Meta's Llama 3.1 405B is the largest openly available dense model in the Llama family — 405 billion parameters across 126 transformer layers, with grouped-query attention and a 128K-token context window. Unlike sparse mixture-of-experts models, every parameter is active on every token, so it is genuinely demanding to host. The calculator on this page turns your precision, context and concurrency choices into exact hardware figures; the guidance around it explains why 405B behaves the way it does and what to buy.

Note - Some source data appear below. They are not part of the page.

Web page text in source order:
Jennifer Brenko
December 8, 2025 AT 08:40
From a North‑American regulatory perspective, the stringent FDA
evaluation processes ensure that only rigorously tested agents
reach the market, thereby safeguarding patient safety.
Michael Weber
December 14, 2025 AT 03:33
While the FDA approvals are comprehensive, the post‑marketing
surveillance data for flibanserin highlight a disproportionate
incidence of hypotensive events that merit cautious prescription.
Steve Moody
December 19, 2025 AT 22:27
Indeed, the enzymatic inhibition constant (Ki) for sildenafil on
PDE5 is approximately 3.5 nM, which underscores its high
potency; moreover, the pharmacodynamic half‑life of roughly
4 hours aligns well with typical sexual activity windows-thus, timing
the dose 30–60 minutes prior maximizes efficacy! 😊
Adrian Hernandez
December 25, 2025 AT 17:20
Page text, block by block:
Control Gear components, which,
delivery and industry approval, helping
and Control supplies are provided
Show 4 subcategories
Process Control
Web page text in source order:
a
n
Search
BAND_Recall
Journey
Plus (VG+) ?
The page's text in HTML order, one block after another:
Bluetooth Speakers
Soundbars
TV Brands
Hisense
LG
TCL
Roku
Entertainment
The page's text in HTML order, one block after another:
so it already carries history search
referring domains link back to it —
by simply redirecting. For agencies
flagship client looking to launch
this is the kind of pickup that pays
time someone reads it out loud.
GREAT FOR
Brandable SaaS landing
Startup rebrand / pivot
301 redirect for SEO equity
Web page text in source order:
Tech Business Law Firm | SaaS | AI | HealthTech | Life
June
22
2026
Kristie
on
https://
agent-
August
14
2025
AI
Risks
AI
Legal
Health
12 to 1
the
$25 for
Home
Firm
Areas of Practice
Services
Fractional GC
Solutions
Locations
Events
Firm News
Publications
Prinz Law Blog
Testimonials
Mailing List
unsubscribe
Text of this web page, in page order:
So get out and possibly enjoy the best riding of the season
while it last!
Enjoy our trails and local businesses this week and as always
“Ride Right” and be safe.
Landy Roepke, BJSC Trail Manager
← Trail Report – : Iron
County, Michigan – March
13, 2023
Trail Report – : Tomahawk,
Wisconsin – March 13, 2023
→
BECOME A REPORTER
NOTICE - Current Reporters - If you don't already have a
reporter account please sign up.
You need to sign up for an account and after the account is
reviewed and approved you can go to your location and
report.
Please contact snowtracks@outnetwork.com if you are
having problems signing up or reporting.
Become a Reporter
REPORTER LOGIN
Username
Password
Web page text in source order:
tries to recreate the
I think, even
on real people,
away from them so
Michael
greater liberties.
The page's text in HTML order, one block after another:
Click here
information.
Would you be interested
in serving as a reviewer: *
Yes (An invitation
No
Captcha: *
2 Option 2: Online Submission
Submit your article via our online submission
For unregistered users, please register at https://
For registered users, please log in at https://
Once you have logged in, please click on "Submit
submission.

| Precision | GPUs (H200) | VRAM | Throughput | From |
|---|---|---|---|---|
| FP16 | 8× | 900.6 GiB | 908 tok/s | £6,321/mo |
| FP8 | 8× | 515.1 GiB | 1,817 tok/s | £6,321/mo |
| INT4 | 4× | 322.3 GiB | 1,817 tok/s | £3,741/mo |
All figures on this page are indicative estimates for planning only and are subject to change; hardware and throughput vary with configuration and tuning, and any monthly finance figure is subject to credit approval and is not a quotation.
Why 405B needs a whole GPU node
Because Llama 3.1 405B is dense, its full parameter count must sit in VRAM simultaneously and stay active on every forward pass — there is no sparse routing to lighten the load. In practice it spans a complete HGX or DGX-class node of interconnected accelerators rather than a single card, with larger deployments chaining several nodes together. Spreading a dense model this way means constant tensor traffic between GPUs, so NVLink and NVSwitch fabric is load-bearing, not optional. The calculator shows whether one node suffices or you are into multi-node territory.
FP8, INT4 and the KV cache at 128K
Serving 405B at full BF16 is rarely practical. FP8 roughly halves the memory footprint with minimal quality loss and suits Hopper and Blackwell tensor cores natively, while INT4 compresses it further for cost-sensitive deployments. Precision is your biggest lever on GPU count and power. Separately, the 128K context window and concurrent users grow the KV cache — kept smaller here by grouped-query attention's eight KV heads, but still significant. The calculator splits weight VRAM from KV cache so you see where headroom goes.
Power, cooling and UK data-centre fit
A full accelerator node running a dense frontier model draws serious power and rejects serious heat, and that shapes where it can live. Many UK colocation halls and on-premise rooms were never provisioned for these rack densities, so power feeds, PDUs and cooling — increasingly direct-liquid — become the real constraint before GPU availability does. The calculator estimates node power and cooling load so you can check it against your facility. Servnet can supply the rack, power and liquid-cooling infrastructure alongside the compute and interconnect.
FAQs
Can I run Llama 3.1 405B on a single GPU?
No. As a dense 405-billion-parameter model, its weights vastly exceed any single accelerator's VRAM, even at INT4. It is designed to be sharded across a full multi-GPU HGX or DGX-class node using tensor and pipeline parallelism. The calculator above shows the minimum GPU count for your chosen precision and context length.
How much does quantisation reduce the hardware for 405B?
Substantially. Moving from BF16 to FP8 roughly halves the weight memory, and INT4 compresses it further, which can drop your GPU count and power draw significantly. FP8 preserves quality well on Hopper and Blackwell hardware; INT4 trades a little accuracy for cost. Use the precision toggle in the calculator to compare exact footprints side by side.
Does the 128K context window change my GPU requirement?
It can. Long contexts and many concurrent users grow the KV cache, which consumes VRAM on top of the weights. Llama 3.1 405B's grouped-query attention with eight KV heads keeps this smaller than full multi-head attention would, but heavy long-context serving still adds meaningful memory. The calculator breaks out KV cache separately so you can size for your real workload.